Aim of the task = Your answer should consist of each line below that contains the string "Laser".

------ The records ------

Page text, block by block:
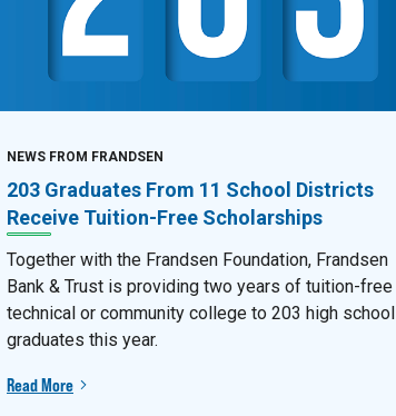
NEWS FROM FRANDSEN
203 Graduates From 11 School Districts
Receive Tuition-Free Scholarships
Together with the Frandsen Foundation, Frandsen
Bank & Trust is providing two years of tuition-free
technical or community college to 203 high school
graduates this year.
Read More
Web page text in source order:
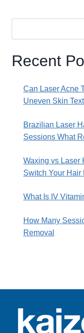
Recent
Can Laser Acne
Uneven Skin
Brazilian Laser
Sessions What
Waxing vs Laser
Switch Your Hair
What Is IV
How Many
Removal
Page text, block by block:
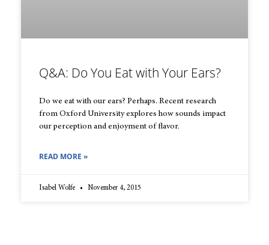
Q&A: Do You Eat with Your Ears?
Do we eat with our ears? Perhaps. Recent research
from Oxford University explores how sounds impact
our perception and enjoyment of flavor.
READ MORE »
Isabel Wolfe November 4, 2015
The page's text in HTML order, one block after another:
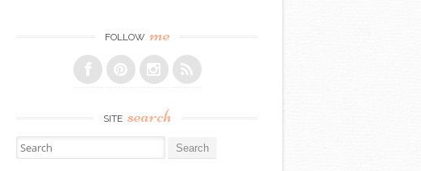
FOLLOW me
SITE search
Search for:
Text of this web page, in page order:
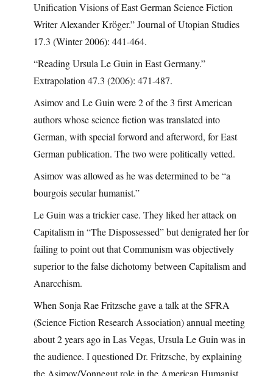
Unification Visions of East German Science Fiction
Writer Alexander Kröger.” Journal of Utopian Studies
17.3 (Winter 2006): 441-464.
“Reading Ursula Le Guin in East Germany.”
Extrapolation 47.3 (2006): 471-487.
Asimov and Le Guin were 2 of the 3 first American
authors whose science fiction was translated into
German, with special forword and afterword, for East
German publication. The two were politically vetted.
Asimov was allowed as he was determined to be “a
bourgois secular humanist.”
Le Guin was a trickier case. They liked her attack on
Capitalism in “The Dispossessed” but denigrated her for
failing to point out that Communism was objectively
superior to the false dichotomy between Capitalism and
Anarcchism.
When Sonja Rae Fritzsche gave a talk at the SFRA
(Science Fiction Research Association) annual meeting
about 2 years ago in Las Vegas, Ursula Le Guin was in
the audience. I questioned Dr. Fritzsche, by explaining
the Asimov/Vonnegut role in the American Humanist
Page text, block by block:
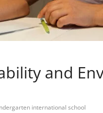
and
international school
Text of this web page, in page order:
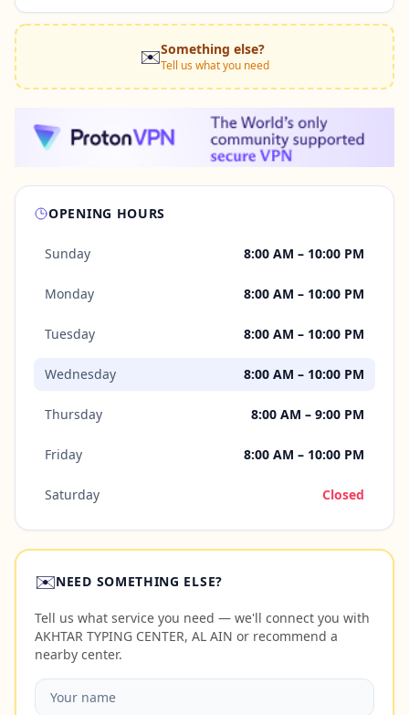
✉️Something else?
Tell us what you need
OPENING HOURS
Sunday 8:00 AM – 10:00 PM
Monday 8:00 AM – 10:00 PM
Tuesday 8:00 AM – 10:00 PM
Wednesday 8:00 AM – 10:00 PM
Thursday 8:00 AM – 9:00 PM
Friday 8:00 AM – 10:00 PM
Saturday Closed
✉️NEED SOMETHING ELSE?
Tell us what service you need — we'll connect you with
AKHTAR TYPING CENTER, AL AIN or recommend a
nearby center.

------

Problem solution =
Can Laser Acne
Brazilian Laser
Waxing vs Laser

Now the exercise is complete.